• Exercise objective
From the listing below, extract every line in which the word "CVSS" appears.

____

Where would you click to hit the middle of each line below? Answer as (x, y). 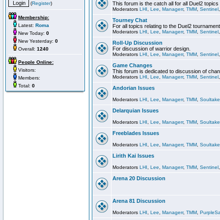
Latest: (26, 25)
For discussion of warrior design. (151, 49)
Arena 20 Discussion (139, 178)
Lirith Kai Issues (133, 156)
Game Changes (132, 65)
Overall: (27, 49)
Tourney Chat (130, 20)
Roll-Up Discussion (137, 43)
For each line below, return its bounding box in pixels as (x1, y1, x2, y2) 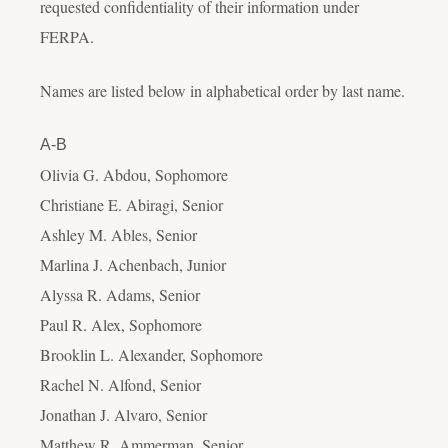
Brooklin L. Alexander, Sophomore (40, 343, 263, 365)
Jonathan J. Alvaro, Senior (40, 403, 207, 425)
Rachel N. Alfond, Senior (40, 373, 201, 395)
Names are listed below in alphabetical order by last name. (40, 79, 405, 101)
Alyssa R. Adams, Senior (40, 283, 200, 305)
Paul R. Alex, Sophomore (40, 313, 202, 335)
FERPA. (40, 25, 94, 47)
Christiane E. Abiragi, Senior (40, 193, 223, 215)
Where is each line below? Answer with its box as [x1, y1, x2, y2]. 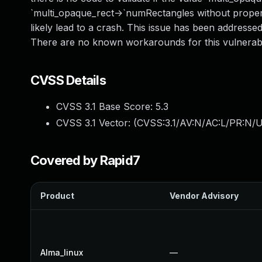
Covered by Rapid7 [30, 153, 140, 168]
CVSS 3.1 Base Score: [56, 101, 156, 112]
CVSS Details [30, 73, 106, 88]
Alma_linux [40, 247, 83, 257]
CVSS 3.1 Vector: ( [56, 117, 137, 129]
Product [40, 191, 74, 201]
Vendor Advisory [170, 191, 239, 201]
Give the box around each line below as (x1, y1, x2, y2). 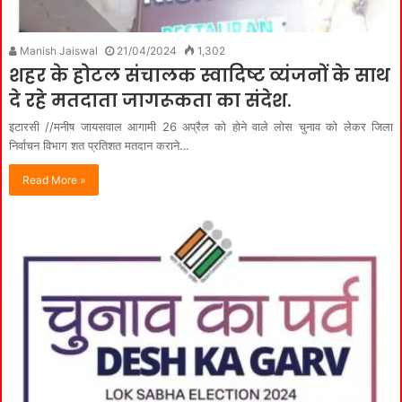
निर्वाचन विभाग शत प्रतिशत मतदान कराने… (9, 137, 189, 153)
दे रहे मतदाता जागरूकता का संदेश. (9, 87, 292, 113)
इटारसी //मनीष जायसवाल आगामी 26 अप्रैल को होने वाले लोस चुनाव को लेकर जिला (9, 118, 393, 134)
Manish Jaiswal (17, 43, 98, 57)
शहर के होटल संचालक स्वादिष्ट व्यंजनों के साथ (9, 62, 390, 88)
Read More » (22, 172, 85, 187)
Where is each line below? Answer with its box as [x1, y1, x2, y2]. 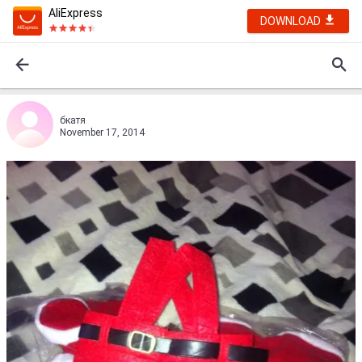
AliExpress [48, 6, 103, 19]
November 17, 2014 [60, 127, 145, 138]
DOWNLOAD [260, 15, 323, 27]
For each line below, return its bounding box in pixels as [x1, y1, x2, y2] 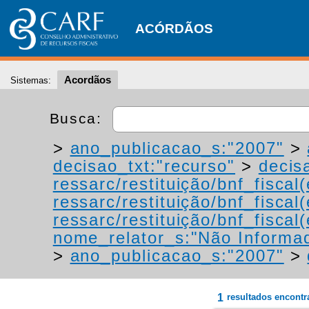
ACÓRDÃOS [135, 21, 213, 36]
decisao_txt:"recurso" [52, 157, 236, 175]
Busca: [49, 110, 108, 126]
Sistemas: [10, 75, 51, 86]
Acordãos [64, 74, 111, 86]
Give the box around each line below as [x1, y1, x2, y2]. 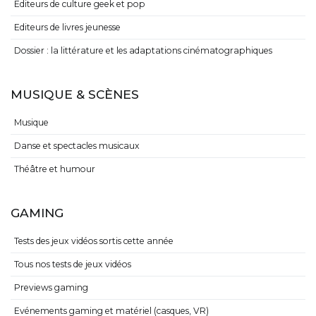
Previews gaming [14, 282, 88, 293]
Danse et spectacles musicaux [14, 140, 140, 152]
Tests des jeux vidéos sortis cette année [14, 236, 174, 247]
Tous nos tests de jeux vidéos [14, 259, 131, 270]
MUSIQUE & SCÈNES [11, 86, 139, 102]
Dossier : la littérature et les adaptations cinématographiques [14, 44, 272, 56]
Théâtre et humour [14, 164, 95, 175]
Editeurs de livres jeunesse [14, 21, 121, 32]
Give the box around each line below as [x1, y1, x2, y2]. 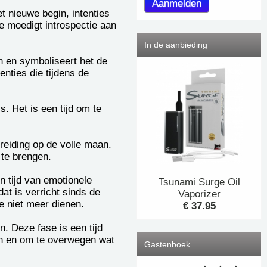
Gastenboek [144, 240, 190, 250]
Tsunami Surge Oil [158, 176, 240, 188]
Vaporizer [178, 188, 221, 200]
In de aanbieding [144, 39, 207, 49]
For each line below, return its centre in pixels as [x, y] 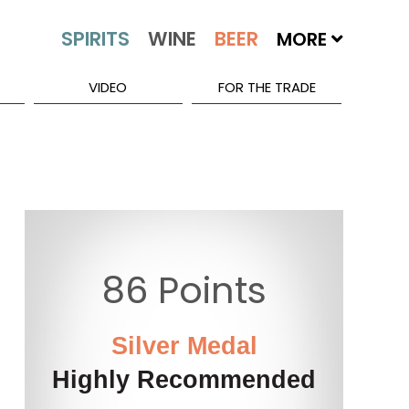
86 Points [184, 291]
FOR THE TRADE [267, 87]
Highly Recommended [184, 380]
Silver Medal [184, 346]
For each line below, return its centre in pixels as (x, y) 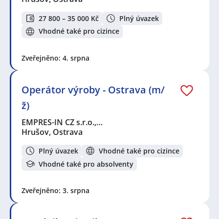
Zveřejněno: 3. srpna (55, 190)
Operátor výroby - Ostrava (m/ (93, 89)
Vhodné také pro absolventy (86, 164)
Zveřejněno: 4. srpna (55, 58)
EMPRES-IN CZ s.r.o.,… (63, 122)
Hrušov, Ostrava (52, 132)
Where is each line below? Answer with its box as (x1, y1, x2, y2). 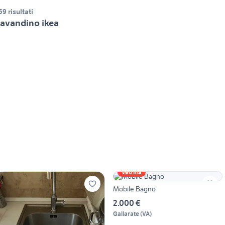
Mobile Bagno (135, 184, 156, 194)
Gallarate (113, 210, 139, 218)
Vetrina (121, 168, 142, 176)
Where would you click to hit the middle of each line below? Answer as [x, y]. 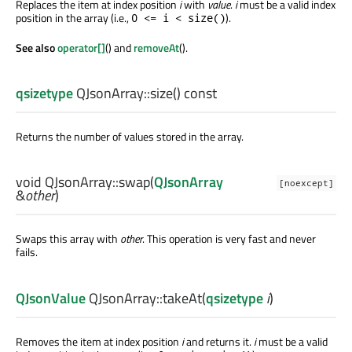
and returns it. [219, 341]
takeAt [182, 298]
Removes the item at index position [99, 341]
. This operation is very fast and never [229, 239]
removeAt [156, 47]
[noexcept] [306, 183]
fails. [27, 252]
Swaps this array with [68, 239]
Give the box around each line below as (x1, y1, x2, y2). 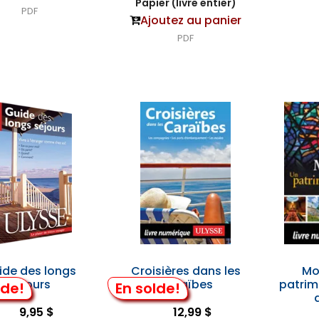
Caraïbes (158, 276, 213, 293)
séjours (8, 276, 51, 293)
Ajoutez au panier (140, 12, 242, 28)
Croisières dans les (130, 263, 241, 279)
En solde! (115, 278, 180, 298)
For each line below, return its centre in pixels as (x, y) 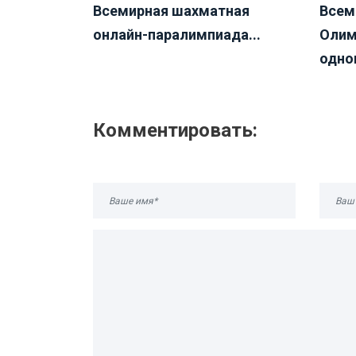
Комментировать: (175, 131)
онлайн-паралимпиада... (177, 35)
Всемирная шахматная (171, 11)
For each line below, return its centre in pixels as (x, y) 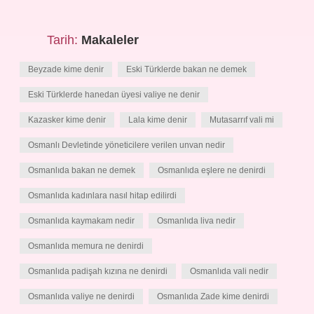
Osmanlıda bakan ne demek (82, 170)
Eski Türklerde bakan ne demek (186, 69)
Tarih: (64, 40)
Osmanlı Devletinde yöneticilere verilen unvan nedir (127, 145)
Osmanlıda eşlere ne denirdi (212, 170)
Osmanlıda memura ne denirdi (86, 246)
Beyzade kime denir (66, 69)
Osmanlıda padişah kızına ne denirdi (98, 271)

____

• Response area
CVSS 3.1 Base Score: [56, 101, 156, 112]
CVSS Details [30, 73, 106, 88]
CVSS 3.1 Vector: ( [56, 117, 137, 129]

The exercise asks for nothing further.